Find the word "alignment" in the listing, and copy out each line where it turns up.

......

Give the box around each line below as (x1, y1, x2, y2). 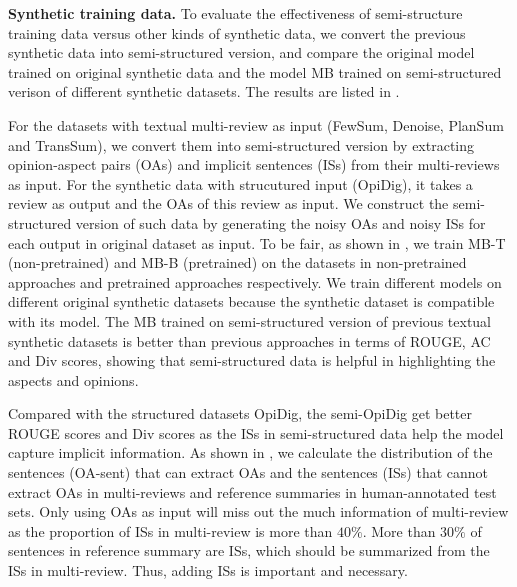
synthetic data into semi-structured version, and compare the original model (8, 42, 475, 63)
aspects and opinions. (8, 369, 139, 390)
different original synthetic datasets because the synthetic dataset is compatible (8, 291, 495, 312)
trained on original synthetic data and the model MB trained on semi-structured (8, 61, 502, 82)
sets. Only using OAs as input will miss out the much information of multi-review (8, 501, 509, 522)
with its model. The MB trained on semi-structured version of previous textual (8, 310, 491, 331)
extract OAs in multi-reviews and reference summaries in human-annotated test (8, 481, 497, 502)
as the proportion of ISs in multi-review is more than (8, 520, 333, 541)
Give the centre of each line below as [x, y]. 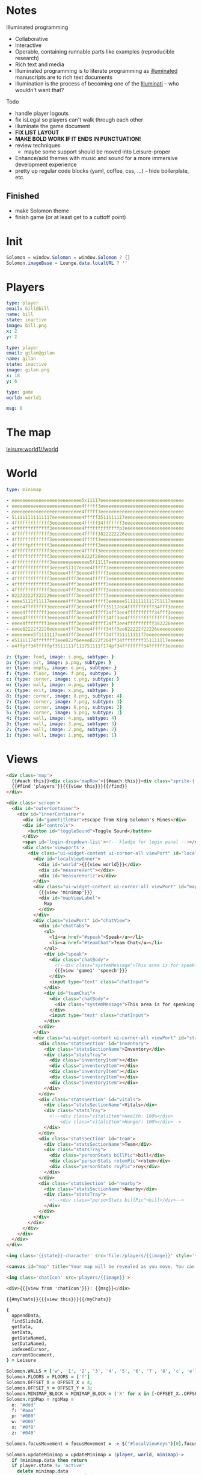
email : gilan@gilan [31, 353]
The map [29, 432]
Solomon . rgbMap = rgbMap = [40, 1399]
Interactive [28, 45]
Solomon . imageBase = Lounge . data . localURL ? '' [67, 263]
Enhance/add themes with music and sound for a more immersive [96, 158]
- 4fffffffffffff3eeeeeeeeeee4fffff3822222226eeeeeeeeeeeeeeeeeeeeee [95, 534]
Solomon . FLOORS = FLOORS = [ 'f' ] [48, 1377]
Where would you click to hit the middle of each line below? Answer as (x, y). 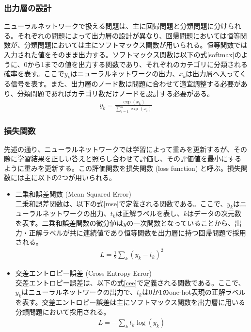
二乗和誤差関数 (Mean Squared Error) (73, 193)
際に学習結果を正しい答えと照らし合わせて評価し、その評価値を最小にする (123, 158)
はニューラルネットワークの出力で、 (79, 292)
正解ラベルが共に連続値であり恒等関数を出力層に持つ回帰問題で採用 (137, 232)
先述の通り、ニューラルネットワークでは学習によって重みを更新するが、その (126, 149)
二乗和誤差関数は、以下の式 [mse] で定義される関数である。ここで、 (121, 203)
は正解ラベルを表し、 (149, 213)
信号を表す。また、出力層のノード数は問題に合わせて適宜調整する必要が (125, 83)
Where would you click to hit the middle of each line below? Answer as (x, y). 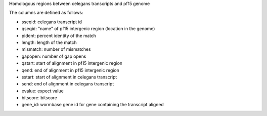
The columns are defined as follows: (46, 13)
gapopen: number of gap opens (54, 56)
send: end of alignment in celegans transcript (68, 84)
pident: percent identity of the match (59, 36)
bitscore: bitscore (39, 98)
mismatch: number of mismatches (56, 49)
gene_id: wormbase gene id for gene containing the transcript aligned (93, 105)
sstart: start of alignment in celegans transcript (69, 77)
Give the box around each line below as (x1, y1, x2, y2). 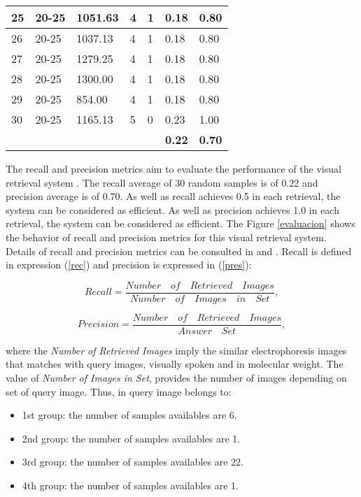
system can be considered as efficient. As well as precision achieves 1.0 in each (6, 202, 339, 217)
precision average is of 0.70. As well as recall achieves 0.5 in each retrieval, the (6, 189, 341, 203)
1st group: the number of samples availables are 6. (22, 408, 237, 422)
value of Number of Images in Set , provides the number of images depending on (6, 370, 347, 385)
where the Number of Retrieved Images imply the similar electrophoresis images (6, 343, 347, 357)
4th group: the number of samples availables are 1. (22, 478, 239, 493)
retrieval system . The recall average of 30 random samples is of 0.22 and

......

__RESPONSE AREA__
send: end of alignment in celegans transcript (68, 84)
sstart: start of alignment in celegans transcript (69, 77)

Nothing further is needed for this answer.